▶ [Problem]: Where does the string "Adit" occur in the records? Copy each line that holds it.

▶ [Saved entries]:

[Start of Attachment]

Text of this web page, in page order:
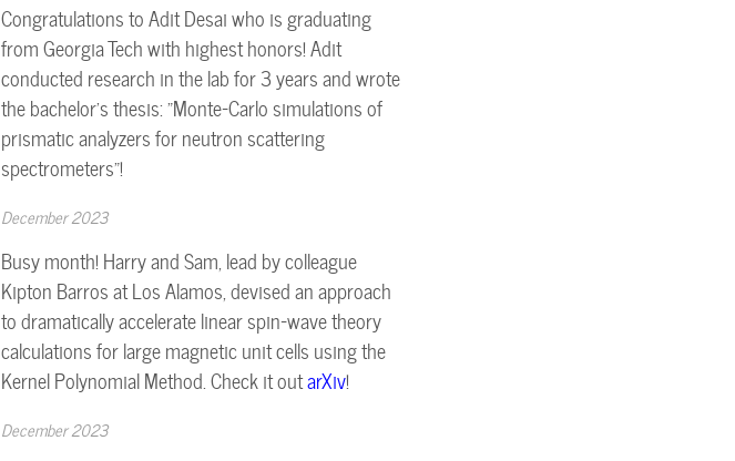
Congratulations to Adit Desai who is graduating
from Georgia Tech with highest honors! Adit
conducted research in the lab for 3 years and wrote
the bachelor's thesis: "Monte-Carlo simulations of
prismatic analyzers for neutron scattering
spectrometers"!
December 2023
Busy month! Harry and Sam, lead by colleague
Kipton Barros at Los Alamos, devised an approach
to dramatically accelerate linear spin-wave theory
calculations for large magnetic unit cells using the
Kernel Polynomial Method. Check it outarXiv!
December 2023

[End of Attachment]

▶ [Answer box]:
Congratulations to Adit Desai who is graduating
from Georgia Tech with highest honors! Adit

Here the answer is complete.